▶ [TASK TO CARRY OUT] Find the line with "असतो. हा दिवस अविस्मरणीय आणखी खास करण्यासाठी" and the line with "空き缶、ペットボトルはリサイクル品" in the entries below; output exactly those two lines, every line between them, and no others.

▶ [RAW DATA]
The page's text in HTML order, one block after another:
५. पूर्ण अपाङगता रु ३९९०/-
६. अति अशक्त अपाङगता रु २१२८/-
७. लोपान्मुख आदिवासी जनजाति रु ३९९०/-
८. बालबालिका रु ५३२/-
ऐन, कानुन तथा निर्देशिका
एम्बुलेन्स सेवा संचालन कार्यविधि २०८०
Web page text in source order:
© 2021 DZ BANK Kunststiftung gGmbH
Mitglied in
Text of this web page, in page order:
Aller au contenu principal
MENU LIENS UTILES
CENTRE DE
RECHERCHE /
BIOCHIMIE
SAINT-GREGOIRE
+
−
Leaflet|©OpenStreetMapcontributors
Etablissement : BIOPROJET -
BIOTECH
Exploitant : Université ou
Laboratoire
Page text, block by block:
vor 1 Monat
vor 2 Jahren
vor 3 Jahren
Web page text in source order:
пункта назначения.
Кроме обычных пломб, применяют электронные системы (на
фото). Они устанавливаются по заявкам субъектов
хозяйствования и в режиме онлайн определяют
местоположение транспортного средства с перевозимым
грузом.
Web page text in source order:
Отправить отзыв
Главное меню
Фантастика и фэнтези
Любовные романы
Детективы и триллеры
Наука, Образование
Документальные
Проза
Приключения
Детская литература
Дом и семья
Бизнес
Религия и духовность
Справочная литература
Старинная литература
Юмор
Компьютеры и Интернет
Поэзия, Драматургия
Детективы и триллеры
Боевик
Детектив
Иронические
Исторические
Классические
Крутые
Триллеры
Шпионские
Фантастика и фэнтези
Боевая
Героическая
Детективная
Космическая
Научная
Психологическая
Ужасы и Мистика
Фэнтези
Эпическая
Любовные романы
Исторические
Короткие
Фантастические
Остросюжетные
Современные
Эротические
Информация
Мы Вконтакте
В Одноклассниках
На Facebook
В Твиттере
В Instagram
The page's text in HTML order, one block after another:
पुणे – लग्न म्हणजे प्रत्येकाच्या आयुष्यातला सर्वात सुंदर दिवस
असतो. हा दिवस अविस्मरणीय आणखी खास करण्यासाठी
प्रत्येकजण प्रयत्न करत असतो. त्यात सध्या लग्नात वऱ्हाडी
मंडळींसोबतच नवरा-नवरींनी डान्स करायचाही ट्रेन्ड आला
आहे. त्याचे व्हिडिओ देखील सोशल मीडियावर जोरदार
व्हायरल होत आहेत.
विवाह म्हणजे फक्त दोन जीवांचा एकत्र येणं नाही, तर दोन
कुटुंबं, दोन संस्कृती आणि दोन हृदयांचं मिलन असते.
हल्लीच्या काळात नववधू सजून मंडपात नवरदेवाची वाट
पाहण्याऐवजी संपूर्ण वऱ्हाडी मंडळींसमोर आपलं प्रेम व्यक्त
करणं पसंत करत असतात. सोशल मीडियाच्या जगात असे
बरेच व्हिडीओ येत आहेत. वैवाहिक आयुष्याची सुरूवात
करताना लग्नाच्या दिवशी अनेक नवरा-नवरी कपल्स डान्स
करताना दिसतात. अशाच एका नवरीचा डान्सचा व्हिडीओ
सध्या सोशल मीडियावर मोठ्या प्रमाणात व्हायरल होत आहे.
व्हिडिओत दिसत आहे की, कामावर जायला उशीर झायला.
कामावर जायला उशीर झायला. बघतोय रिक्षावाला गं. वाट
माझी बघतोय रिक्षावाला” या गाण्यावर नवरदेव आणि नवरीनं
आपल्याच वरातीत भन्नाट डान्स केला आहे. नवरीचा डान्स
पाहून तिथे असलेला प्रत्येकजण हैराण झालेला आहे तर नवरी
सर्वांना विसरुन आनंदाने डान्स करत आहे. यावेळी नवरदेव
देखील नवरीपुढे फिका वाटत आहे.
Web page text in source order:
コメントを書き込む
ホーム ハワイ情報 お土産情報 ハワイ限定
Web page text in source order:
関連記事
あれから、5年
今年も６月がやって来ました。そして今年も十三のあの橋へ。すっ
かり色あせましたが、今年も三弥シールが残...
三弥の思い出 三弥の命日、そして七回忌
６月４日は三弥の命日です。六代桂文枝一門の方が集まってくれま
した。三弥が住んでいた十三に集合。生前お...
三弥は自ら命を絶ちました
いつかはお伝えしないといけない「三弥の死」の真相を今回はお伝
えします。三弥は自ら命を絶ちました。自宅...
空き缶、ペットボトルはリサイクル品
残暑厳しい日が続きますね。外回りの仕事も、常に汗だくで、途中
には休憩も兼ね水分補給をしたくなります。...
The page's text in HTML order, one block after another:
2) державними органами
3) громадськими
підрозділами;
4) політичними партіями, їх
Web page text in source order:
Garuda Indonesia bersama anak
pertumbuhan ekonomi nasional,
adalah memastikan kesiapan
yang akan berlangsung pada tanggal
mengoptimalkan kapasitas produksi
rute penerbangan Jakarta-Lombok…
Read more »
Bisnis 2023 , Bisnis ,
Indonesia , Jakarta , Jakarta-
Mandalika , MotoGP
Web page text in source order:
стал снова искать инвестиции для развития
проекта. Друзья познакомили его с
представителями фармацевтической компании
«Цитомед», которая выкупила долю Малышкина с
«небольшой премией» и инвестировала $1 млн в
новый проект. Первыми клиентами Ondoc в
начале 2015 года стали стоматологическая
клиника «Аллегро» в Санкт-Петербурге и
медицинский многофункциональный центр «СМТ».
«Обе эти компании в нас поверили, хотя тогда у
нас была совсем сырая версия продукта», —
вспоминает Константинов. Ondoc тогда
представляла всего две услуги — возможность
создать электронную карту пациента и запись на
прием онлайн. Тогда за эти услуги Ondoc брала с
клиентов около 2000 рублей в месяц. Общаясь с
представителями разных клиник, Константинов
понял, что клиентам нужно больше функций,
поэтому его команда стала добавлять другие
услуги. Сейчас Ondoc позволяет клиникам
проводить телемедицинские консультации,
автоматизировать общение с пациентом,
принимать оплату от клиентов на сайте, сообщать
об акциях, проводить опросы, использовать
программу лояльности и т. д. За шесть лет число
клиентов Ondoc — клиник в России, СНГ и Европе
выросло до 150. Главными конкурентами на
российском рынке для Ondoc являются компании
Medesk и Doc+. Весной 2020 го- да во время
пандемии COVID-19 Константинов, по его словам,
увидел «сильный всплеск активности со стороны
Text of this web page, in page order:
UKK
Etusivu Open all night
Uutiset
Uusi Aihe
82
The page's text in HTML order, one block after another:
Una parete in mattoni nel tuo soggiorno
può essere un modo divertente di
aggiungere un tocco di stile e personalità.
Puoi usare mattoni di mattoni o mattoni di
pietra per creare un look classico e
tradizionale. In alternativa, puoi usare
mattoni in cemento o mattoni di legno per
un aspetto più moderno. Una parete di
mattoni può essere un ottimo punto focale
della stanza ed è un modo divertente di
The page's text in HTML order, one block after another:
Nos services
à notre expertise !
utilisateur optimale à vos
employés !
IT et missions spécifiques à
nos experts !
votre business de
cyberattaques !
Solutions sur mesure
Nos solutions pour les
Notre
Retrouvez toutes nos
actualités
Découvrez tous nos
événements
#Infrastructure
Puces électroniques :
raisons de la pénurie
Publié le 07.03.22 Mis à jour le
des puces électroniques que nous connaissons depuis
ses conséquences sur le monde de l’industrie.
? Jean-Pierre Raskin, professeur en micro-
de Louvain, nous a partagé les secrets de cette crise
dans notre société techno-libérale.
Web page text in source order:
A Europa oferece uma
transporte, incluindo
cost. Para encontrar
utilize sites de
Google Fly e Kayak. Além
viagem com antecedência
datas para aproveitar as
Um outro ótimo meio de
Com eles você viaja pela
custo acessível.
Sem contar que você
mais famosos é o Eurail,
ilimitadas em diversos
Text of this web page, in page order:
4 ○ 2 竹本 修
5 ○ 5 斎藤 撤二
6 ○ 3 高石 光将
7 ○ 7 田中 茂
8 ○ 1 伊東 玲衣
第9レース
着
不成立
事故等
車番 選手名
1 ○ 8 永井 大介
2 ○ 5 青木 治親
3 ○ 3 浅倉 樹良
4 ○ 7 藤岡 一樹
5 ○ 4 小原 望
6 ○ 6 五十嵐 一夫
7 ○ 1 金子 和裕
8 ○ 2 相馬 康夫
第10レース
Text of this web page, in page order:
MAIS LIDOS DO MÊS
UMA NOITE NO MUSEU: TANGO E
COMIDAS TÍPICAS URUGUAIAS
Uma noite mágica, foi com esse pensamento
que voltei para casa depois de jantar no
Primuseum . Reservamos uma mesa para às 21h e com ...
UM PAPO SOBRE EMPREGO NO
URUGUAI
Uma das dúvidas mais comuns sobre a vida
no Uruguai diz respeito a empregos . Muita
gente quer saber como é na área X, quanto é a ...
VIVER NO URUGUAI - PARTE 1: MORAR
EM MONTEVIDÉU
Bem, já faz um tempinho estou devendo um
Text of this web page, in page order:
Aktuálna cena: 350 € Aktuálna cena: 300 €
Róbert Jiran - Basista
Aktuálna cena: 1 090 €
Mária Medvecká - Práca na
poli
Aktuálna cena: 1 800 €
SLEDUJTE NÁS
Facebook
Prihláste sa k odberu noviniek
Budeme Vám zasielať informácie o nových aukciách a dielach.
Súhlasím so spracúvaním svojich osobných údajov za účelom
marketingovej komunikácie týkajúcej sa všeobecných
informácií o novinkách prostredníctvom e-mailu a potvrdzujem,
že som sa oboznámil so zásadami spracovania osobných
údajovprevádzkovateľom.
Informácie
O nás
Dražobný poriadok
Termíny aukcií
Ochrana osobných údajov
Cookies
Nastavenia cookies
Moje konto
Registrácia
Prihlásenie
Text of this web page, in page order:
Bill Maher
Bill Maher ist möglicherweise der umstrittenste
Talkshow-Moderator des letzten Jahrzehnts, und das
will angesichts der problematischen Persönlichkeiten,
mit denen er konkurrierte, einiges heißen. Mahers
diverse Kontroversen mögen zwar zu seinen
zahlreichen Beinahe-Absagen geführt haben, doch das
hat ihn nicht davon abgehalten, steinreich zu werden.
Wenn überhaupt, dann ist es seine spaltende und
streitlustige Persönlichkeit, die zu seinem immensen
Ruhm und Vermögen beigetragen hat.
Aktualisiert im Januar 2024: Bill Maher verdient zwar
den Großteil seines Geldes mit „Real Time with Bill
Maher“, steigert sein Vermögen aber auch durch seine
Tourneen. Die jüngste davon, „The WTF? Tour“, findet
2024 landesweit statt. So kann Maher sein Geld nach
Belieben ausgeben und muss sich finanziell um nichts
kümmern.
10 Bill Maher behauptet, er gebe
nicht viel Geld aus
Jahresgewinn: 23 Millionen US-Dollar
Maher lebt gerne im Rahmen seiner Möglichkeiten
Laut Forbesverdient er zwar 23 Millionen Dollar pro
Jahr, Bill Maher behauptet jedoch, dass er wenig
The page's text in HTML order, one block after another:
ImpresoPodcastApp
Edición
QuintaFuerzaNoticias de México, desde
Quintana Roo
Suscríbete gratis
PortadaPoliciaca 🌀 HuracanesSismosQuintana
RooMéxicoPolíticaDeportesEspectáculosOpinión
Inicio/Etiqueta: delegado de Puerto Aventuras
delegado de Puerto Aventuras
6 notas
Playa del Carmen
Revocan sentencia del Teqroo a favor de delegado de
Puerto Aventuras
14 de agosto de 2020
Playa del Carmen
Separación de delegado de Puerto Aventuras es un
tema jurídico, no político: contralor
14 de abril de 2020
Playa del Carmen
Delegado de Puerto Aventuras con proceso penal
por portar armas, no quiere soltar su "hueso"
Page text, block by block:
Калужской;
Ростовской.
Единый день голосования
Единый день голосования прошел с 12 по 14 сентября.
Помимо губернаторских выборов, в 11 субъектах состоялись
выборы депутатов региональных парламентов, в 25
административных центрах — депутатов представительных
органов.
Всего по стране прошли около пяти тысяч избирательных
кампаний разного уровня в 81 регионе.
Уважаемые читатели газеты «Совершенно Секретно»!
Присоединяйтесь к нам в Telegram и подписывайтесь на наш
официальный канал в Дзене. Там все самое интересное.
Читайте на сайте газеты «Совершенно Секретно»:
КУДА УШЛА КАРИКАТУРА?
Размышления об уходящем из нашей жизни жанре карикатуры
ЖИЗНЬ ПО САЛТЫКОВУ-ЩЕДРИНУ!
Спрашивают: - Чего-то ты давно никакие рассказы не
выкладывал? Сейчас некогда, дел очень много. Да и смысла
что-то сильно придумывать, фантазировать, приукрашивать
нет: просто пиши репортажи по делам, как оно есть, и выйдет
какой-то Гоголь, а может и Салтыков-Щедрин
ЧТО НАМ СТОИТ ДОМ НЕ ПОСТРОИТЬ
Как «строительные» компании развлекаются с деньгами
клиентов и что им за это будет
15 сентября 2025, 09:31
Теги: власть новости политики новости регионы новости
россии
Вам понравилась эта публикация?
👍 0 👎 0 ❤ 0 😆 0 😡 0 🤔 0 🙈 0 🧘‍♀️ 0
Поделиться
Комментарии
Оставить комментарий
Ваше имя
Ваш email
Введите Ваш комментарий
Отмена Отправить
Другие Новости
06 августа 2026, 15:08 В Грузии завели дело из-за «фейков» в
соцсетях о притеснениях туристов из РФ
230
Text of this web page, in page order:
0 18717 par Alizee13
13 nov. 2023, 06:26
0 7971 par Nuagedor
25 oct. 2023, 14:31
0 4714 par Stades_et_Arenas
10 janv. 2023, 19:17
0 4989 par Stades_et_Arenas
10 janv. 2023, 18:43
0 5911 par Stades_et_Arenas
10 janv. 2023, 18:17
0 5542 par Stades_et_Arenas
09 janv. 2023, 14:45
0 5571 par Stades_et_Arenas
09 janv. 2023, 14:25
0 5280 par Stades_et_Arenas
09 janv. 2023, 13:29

▶ [RESULT]
असतो. हा दिवस अविस्मरणीय आणखी खास करण्यासाठी
प्रत्येकजण प्रयत्न करत असतो. त्यात सध्या लग्नात वऱ्हाडी
मंडळींसोबतच नवरा-नवरींनी डान्स करायचाही ट्रेन्ड आला
आहे. त्याचे व्हिडिओ देखील सोशल मीडियावर जोरदार
व्हायरल होत आहेत.
विवाह म्हणजे फक्त दोन जीवांचा एकत्र येणं नाही, तर दोन
कुटुंबं, दोन संस्कृती आणि दोन हृदयांचं मिलन असते.
हल्लीच्या काळात नववधू सजून मंडपात नवरदेवाची वाट
पाहण्याऐवजी संपूर्ण वऱ्हाडी मंडळींसमोर आपलं प्रेम व्यक्त
करणं पसंत करत असतात. सोशल मीडियाच्या जगात असे
बरेच व्हिडीओ येत आहेत. वैवाहिक आयुष्याची सुरूवात
करताना लग्नाच्या दिवशी अनेक नवरा-नवरी कपल्स डान्स
करताना दिसतात. अशाच एका नवरीचा डान्सचा व्हिडीओ
सध्या सोशल मीडियावर मोठ्या प्रमाणात व्हायरल होत आहे.
व्हिडिओत दिसत आहे की, कामावर जायला उशीर झायला.
कामावर जायला उशीर झायला. बघतोय रिक्षावाला गं. वाट
माझी बघतोय रिक्षावाला” या गाण्यावर नवरदेव आणि नवरीनं
आपल्याच वरातीत भन्नाट डान्स केला आहे. नवरीचा डान्स
पाहून तिथे असलेला प्रत्येकजण हैराण झालेला आहे तर नवरी
सर्वांना विसरुन आनंदाने डान्स करत आहे. यावेळी नवरदेव
देखील नवरीपुढे फिका वाटत आहे.
Web page text in source order:
コメントを書き込む
ホーム ハワイ情報 お土産情報 ハワイ限定
Web page text in source order:
関連記事
あれから、5年
今年も６月がやって来ました。そして今年も十三のあの橋へ。すっ
かり色あせましたが、今年も三弥シールが残...
三弥の思い出 三弥の命日、そして七回忌
６月４日は三弥の命日です。六代桂文枝一門の方が集まってくれま
した。三弥が住んでいた十三に集合。生前お...
三弥は自ら命を絶ちました
いつかはお伝えしないといけない「三弥の死」の真相を今回はお伝
えします。三弥は自ら命を絶ちました。自宅...
空き缶、ペットボトルはリサイクル品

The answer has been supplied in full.